PROMPT — For this exercise, repeat the records below exactly as written.
*** ENTRIES SHOWN ***
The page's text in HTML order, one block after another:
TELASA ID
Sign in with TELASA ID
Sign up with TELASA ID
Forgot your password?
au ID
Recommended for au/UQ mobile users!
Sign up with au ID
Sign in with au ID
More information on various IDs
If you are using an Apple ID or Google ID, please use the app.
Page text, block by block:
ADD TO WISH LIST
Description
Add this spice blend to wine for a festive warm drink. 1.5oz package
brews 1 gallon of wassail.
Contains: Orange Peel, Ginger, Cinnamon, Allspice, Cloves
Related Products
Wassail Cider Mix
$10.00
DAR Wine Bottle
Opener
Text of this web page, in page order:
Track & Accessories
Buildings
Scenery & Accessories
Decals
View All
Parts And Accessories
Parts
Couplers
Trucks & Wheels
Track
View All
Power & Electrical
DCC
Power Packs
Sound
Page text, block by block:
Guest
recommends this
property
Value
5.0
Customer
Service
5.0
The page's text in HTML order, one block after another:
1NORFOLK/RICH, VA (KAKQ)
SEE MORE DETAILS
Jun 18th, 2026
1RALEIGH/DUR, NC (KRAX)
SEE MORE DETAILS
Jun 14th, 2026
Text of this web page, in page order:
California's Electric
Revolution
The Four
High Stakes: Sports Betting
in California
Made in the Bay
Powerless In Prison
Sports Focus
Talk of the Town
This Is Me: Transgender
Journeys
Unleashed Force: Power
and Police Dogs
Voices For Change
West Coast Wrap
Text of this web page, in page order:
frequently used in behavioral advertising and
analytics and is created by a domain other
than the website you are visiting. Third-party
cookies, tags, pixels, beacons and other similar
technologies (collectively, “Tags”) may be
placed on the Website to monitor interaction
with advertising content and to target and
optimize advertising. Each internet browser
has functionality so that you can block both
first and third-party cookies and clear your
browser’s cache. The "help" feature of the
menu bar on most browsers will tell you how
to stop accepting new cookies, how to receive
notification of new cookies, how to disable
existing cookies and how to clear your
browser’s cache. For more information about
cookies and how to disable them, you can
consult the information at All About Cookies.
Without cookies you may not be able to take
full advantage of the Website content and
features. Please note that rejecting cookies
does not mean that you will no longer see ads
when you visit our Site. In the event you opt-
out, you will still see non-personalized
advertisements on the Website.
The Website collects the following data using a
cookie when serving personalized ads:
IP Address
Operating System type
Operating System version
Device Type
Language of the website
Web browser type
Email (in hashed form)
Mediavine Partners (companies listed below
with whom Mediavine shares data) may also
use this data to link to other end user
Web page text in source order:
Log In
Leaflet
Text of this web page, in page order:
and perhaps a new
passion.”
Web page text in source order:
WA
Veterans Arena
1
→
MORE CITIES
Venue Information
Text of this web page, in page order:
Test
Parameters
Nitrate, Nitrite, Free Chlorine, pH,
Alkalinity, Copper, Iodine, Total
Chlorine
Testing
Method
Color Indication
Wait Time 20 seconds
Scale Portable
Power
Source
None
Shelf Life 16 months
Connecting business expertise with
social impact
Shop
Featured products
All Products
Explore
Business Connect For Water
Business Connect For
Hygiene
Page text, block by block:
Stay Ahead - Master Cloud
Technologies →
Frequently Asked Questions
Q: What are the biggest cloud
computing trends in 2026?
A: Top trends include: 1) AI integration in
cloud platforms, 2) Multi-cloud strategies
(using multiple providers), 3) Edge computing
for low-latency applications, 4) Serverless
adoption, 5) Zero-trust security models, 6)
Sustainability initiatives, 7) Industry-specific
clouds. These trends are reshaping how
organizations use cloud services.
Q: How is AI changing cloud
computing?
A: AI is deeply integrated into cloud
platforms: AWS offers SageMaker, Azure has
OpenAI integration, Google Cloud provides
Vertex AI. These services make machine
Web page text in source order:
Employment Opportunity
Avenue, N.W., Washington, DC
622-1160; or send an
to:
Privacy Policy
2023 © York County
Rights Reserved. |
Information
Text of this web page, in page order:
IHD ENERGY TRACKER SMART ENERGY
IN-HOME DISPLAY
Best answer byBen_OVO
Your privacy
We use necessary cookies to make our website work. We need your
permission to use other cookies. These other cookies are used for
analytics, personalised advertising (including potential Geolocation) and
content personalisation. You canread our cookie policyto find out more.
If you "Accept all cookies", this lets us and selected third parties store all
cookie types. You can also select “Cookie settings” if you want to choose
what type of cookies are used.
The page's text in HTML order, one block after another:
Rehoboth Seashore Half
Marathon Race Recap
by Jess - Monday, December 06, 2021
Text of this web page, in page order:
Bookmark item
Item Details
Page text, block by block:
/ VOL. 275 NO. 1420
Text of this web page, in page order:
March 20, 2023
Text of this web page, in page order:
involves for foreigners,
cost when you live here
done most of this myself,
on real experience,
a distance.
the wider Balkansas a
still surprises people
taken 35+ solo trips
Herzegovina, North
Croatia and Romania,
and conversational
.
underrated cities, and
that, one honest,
*** End of ENTRIES SHOWN ***
OUTPUT FOR THIS TASK —
The page's text in HTML order, one block after another:
TELASA ID
Sign in with TELASA ID
Sign up with TELASA ID
Forgot your password?
au ID
Recommended for au/UQ mobile users!
Sign up with au ID
Sign in with au ID
More information on various IDs
If you are using an Apple ID or Google ID, please use the app.
Page text, block by block:
ADD TO WISH LIST
Description
Add this spice blend to wine for a festive warm drink. 1.5oz package
brews 1 gallon of wassail.
Contains: Orange Peel, Ginger, Cinnamon, Allspice, Cloves
Related Products
Wassail Cider Mix
$10.00
DAR Wine Bottle
Opener
Text of this web page, in page order:
Track & Accessories
Buildings
Scenery & Accessories
Decals
View All
Parts And Accessories
Parts
Couplers
Trucks & Wheels
Track
View All
Power & Electrical
DCC
Power Packs
Sound
Page text, block by block:
Guest
recommends this
property
Value
5.0
Customer
Service
5.0
The page's text in HTML order, one block after another:
1NORFOLK/RICH, VA (KAKQ)
SEE MORE DETAILS
Jun 18th, 2026
1RALEIGH/DUR, NC (KRAX)
SEE MORE DETAILS
Jun 14th, 2026
Text of this web page, in page order:
California's Electric
Revolution
The Four
High Stakes: Sports Betting
in California
Made in the Bay
Powerless In Prison
Sports Focus
Talk of the Town
This Is Me: Transgender
Journeys
Unleashed Force: Power
and Police Dogs
Voices For Change
West Coast Wrap
Text of this web page, in page order:
frequently used in behavioral advertising and
analytics and is created by a domain other
than the website you are visiting. Third-party
cookies, tags, pixels, beacons and other similar
technologies (collectively, “Tags”) may be
placed on the Website to monitor interaction
with advertising content and to target and
optimize advertising. Each internet browser
has functionality so that you can block both
first and third-party cookies and clear your
browser’s cache. The "help" feature of the
menu bar on most browsers will tell you how
to stop accepting new cookies, how to receive
notification of new cookies, how to disable
existing cookies and how to clear your
browser’s cache. For more information about
cookies and how to disable them, you can
consult the information at All About Cookies.
Without cookies you may not be able to take
full advantage of the Website content and
features. Please note that rejecting cookies
does not mean that you will no longer see ads
when you visit our Site. In the event you opt-
out, you will still see non-personalized
advertisements on the Website.
The Website collects the following data using a
cookie when serving personalized ads:
IP Address
Operating System type
Operating System version
Device Type
Language of the website
Web browser type
Email (in hashed form)
Mediavine Partners (companies listed below
with whom Mediavine shares data) may also
use this data to link to other end user
Web page text in source order:
Log In
Leaflet
Text of this web page, in page order:
and perhaps a new
passion.”
Web page text in source order:
WA
Veterans Arena
1
→
MORE CITIES
Venue Information
Text of this web page, in page order:
Test
Parameters
Nitrate, Nitrite, Free Chlorine, pH,
Alkalinity, Copper, Iodine, Total
Chlorine
Testing
Method
Color Indication
Wait Time 20 seconds
Scale Portable
Power
Source
None
Shelf Life 16 months
Connecting business expertise with
social impact
Shop
Featured products
All Products
Explore
Business Connect For Water
Business Connect For
Hygiene
Page text, block by block:
Stay Ahead - Master Cloud
Technologies →
Frequently Asked Questions
Q: What are the biggest cloud
computing trends in 2026?
A: Top trends include: 1) AI integration in
cloud platforms, 2) Multi-cloud strategies
(using multiple providers), 3) Edge computing
for low-latency applications, 4) Serverless
adoption, 5) Zero-trust security models, 6)
Sustainability initiatives, 7) Industry-specific
clouds. These trends are reshaping how
organizations use cloud services.
Q: How is AI changing cloud
computing?
A: AI is deeply integrated into cloud
platforms: AWS offers SageMaker, Azure has
OpenAI integration, Google Cloud provides
Vertex AI. These services make machine
Web page text in source order:
Employment Opportunity
Avenue, N.W., Washington, DC
622-1160; or send an
to:
Privacy Policy
2023 © York County
Rights Reserved. |
Information
Text of this web page, in page order:
IHD ENERGY TRACKER SMART ENERGY
IN-HOME DISPLAY
Best answer byBen_OVO
Your privacy
We use necessary cookies to make our website work. We need your
permission to use other cookies. These other cookies are used for
analytics, personalised advertising (including potential Geolocation) and
content personalisation. You canread our cookie policyto find out more.
If you "Accept all cookies", this lets us and selected third parties store all
cookie types. You can also select “Cookie settings” if you want to choose
what type of cookies are used.
The page's text in HTML order, one block after another:
Rehoboth Seashore Half
Marathon Race Recap
by Jess - Monday, December 06, 2021
Text of this web page, in page order:
Bookmark item
Item Details
Page text, block by block:
/ VOL. 275 NO. 1420
Text of this web page, in page order:
March 20, 2023
Text of this web page, in page order:
involves for foreigners,
cost when you live here
done most of this myself,
on real experience,
a distance.
the wider Balkansas a
still surprises people
taken 35+ solo trips
Herzegovina, North
Croatia and Romania,
and conversational
.
underrated cities, and
that, one honest,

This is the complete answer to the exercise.